I request to all NodeJS/python experienced players please look at my issue. Please at least direct me to the path where i can solve this issue.
My python script ./webextraction.py at backend processes the 3 arguments (urls csv file or string, keywords and boolean checkbox) which the nodejs (app.js) sent from the client side. But the issue is that the python script is using webdriver.Chrome which first writes some instructions like this below in the command prompt
Also, in my nodejs script i am succesfully sent the above said system arguments to the python script and also get the output in the url localhost:4000/formsubmit, but the issue is that it prints only first line of the command prompt,
For example, see below
But i build code to see the processed csv string instead of this [WDM] - ====== WebDriver manager ======
Please see my nodejs code file app.js below and please guide me in this
/* csv to json */
const express = require("express"),
app = express(),
upload = require("express-fileupload"),
csvtojson = require("csvtojson");
var http = require('http');
var path = require("path");
var bodyParser = require('body-parser');
var helmet = require('helmet');
var rateLimit = require("express-rate-limit");
let csvData = "test";
app.use(upload());
var server = http.createServer(app);
const limiter = rateLimit({
windowMs: 15 * 60 * 1000, // 15 minutes
max: 100 // limit each IP to 100 requests per windowMs
});
app.use(bodyParser.urlencoded({extended: false}));
app.use(express.static(path.join(__dirname,'./Final')));
app.use(helmet());
app.use(limiter);
server.listen(process.env.PORT || 3000, function() {
console.log('server running on port 3000');
})
app.get('/', function(req, res){
res.sendFile(path.join(__dirname,'./index.html'));
});
// form submit request
app.post('/formsubmit', function(req, res){
/** convert req buffer into csv string ,
* "csvfile" is the name of my file given at name attribute in input tag */
csvData = req.files.csvfile.data.toString('utf8');
// Send request to python script
var spawn = require('child_process').spawn;
var process = spawn('python', ["./webextraction.py", csvData, req.body.keywords, req.body.full_search])
dataString = "";
process.stdout.on('data', function(data){
dataString += data.toString();
});
process.stdout.on('end', function(){
console.log(dataString);
});
process.stdin.end();
process.stderr.on('data', function(data){
res.send("<p>"+data.toString()+"</p>");
});
});
I have tried below code which receives data in chunks but still it is not working
process.stdout.on('data', chunk => chunks.push(chunk));
process.stdout.on('end', () => {
try {
// If JSON handle the data
const data = JSON.parse(Buffer.concat(chunks).toString());
console.log(data);
} catch (e) {
// Handle the error
console.log(result);
}
});
Below is the some part of the python code file ./webextraction.py which create csv file using the dataframe. This python code has csv string. Please note the input csv and output csv file can have more number of rows i.e. in 1000s
colList = ['Found urls', 'Not found urls','Error urls']

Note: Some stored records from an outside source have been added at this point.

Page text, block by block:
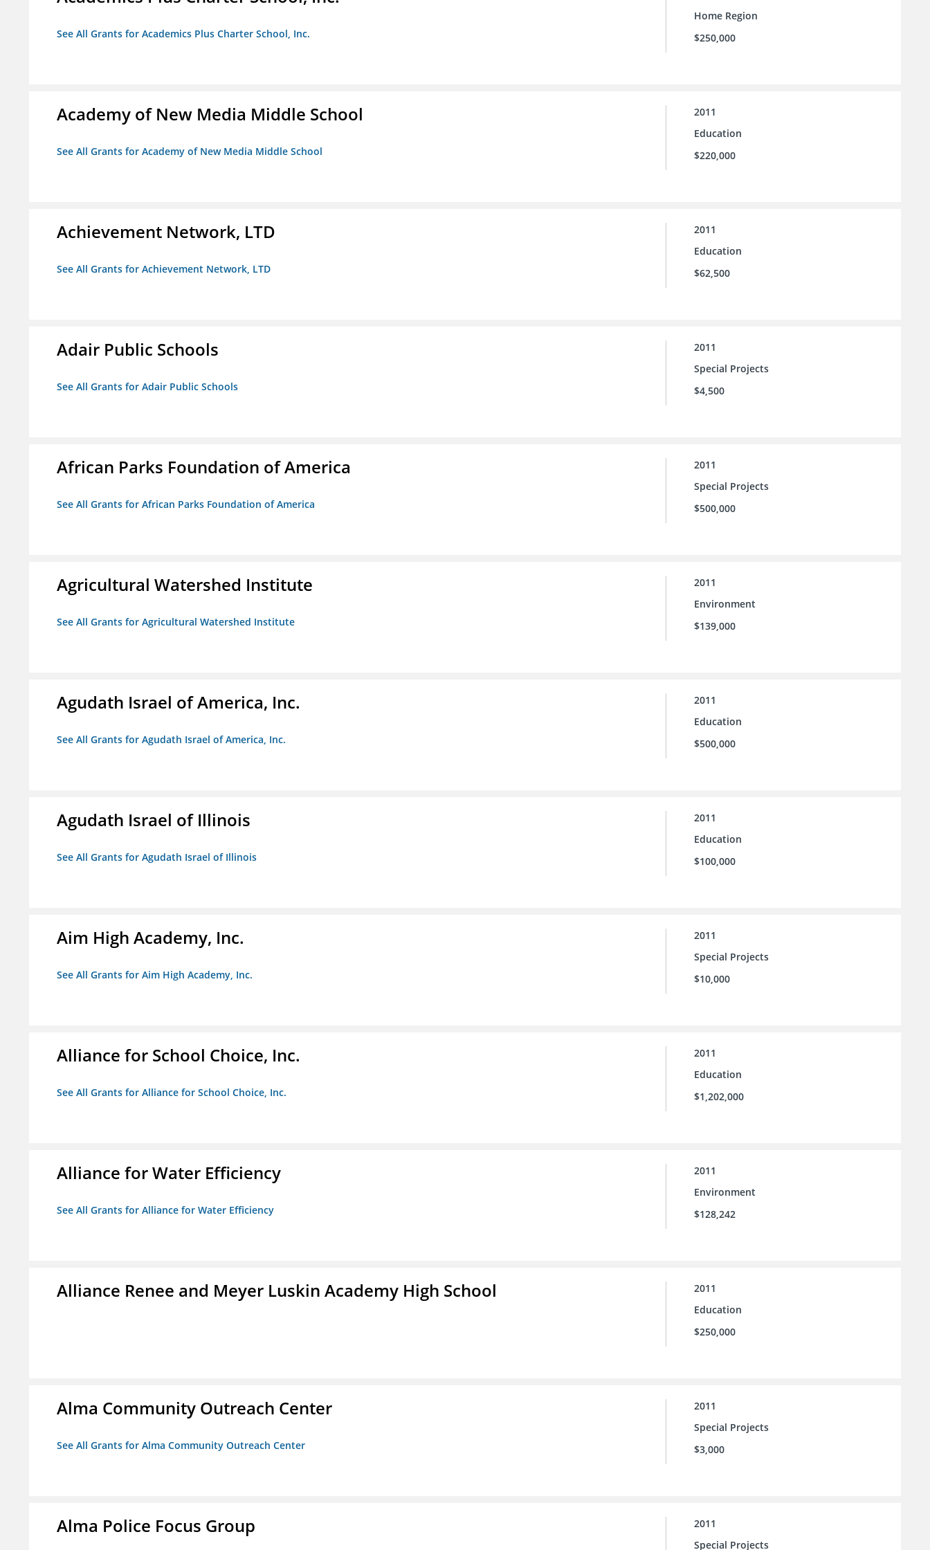
See All Grants for Academics Plus Charter School, Inc.
Home Region
$250,000
Academy of New Media Middle School
See All Grants for Academy of New Media Middle School
2011
Education
$220,000
Achievement Network, LTD
See All Grants for Achievement Network, LTD
2011
Education
$62,500
Adair Public Schools
See All Grants for Adair Public Schools
2011
Special Projects
$4,500
African Parks Foundation of America
See All Grants for African Parks Foundation of America
2011
Special Projects
$500,000
Agricultural Watershed Institute
See All Grants for Agricultural Watershed Institute
2011
Environment
$139,000
Agudath Israel of America, Inc.
See All Grants for Agudath Israel of America, Inc.
2011
Education
$500,000
Agudath Israel of Illinois
See All Grants for Agudath Israel of Illinois
2011
Education
$100,000
Aim High Academy, Inc.
See All Grants for Aim High Academy, Inc.
2011
Special Projects
$10,000
Alliance for School Choice, Inc.
See All Grants for Alliance for School Choice, Inc.
2011
Education
$1,202,000
Alliance for Water Efficiency
See All Grants for Alliance for Water Efficiency
2011
Environment
$128,242
Alliance Renee and Meyer Luskin Academy High School
2011
Education
$250,000
Alma Community Outreach Center
See All Grants for Alma Community Outreach Center
2011
Special Projects
$3,000
Alma Police Focus Group
2011
Special Projects
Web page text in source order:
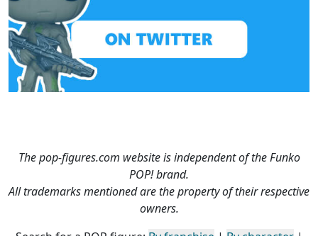
The pop-figures.com website is independent of the Funko
POP! brand.
All trademarks mentioned are the property of their respective
owners.
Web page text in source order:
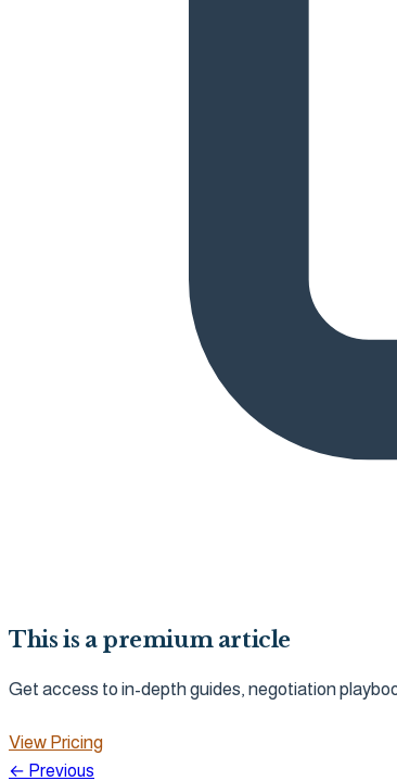
This is a premium article
Get access to in-depth guides, negotiation
View Pricing
← Previous
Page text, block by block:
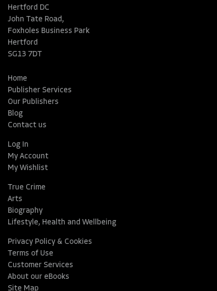
Hertford DC
John Tate Road,
Foxholes Business Park
Hertford
SG13 7DT
Home
Publisher Services
Our Publishers
Blog
Contact us
Log In
My Account
My Wishlist
True Crime
Arts
Biography
Lifestyle, Health and Wellbeing
Privacy Policy & Cookies
Terms of Use
Customer Services
About our eBooks
Site Map
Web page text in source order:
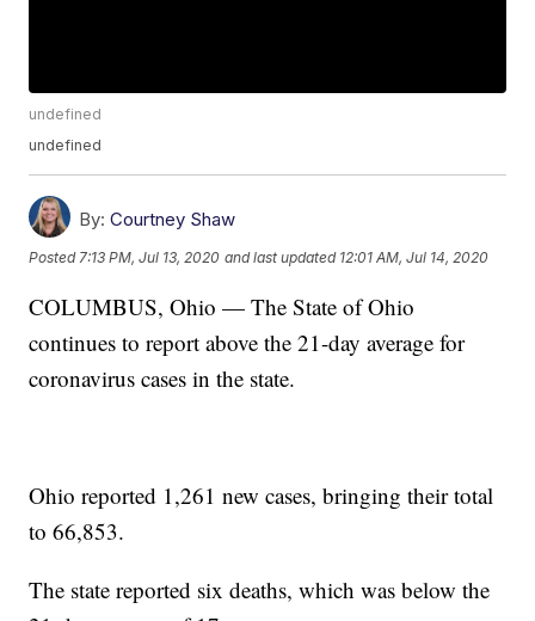
undefined
undefined
By: Courtney Shaw
Posted 7:13 PM, Jul 13, 2020 and last updated 12:01 AM, Jul 14, 2020
COLUMBUS, Ohio — The State of Ohio
continues to report above the 21-day average for
coronavirus cases in the state.
Ohio reported 1,261 new cases, bringing their total
to 66,853.
The state reported six deaths, which was below the
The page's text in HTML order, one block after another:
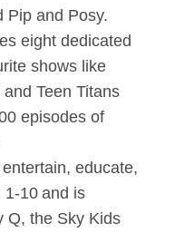
Pip and Posy.
eight dedicated
shows like
Teen Titans
episodes of
educate,
1-10 and is
Q, the Sky Kids
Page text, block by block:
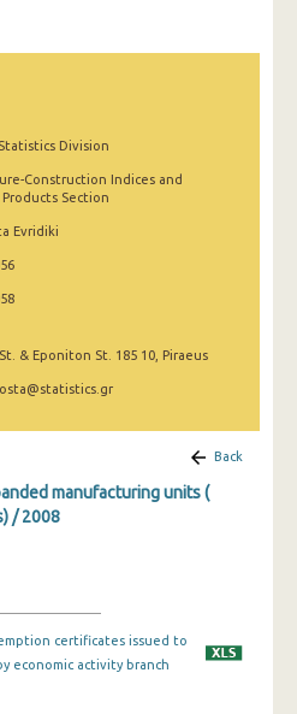
Division
Construction Indices and
Section
Evridiki
& Eponiton St. 185 10, Piraeus
Back
manufacturing units (
/ 2008
certificates issued to
economic activity branch
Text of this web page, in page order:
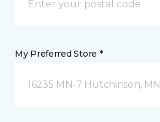
My Preferred Store *
16235 MN-7 Hutchinson, MN
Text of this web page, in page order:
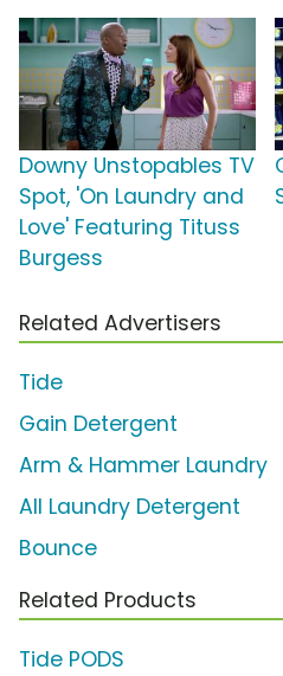
Downy Unstopables TV
Spot, 'On Laundry and
Love' Featuring Tituss
Burgess
Related Advertisers
Tide
Gain Detergent
Arm & Hammer Laundry
All Laundry Detergent
Bounce
Related Products
Tide PODS
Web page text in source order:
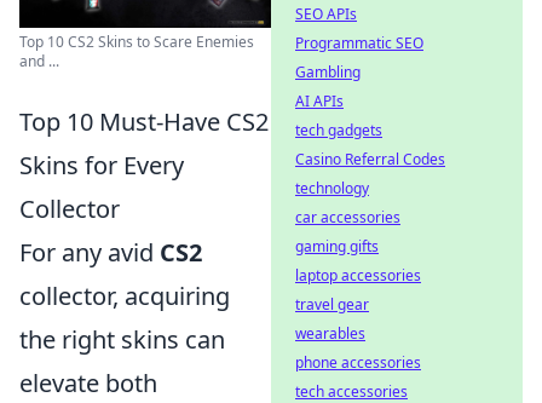
Top 10 CS2 Skins to Scare Enemies
and ...
Top 10 Must-Have CS2
Skins for Every
Collector
For any avid CS2
collector, acquiring
the right skins can
elevate both
SEO APIs
Programmatic SEO
Gambling
AI APIs
tech gadgets
Casino Referral Codes
technology
car accessories
gaming gifts
laptop accessories
travel gear
wearables
phone accessories
tech accessories

dframe = pd.DataFrame(columns = colList, dtype = str)
maxlen = get_max_of_list(found_results_A, found_keywords_list_changed, notfound_results, error_urls)
found_results_A = append_space(found_results_A, maxlen)
notfound_results = append_space(notfound_results, maxlen)
error_urls = append_space(error_urls, maxlen)
found_keywords_list_changed = append_space(found_keywords_list_changed, maxlen)
if(len(found_results_A) == maxlen and len(notfound_results) == maxlen and len(error_urls) == maxlen and len(found_keywords_list_changed) == maxlen):
dframe['Found urls'] = found_results_A
dframe['keywords'] = found_keywords_list_changed
dframe['Not found urls'] = notfound_results
dframe['Error urls'] = error_urls
dframe = dframe.sort_values(by=["Found urls"], ascending=False)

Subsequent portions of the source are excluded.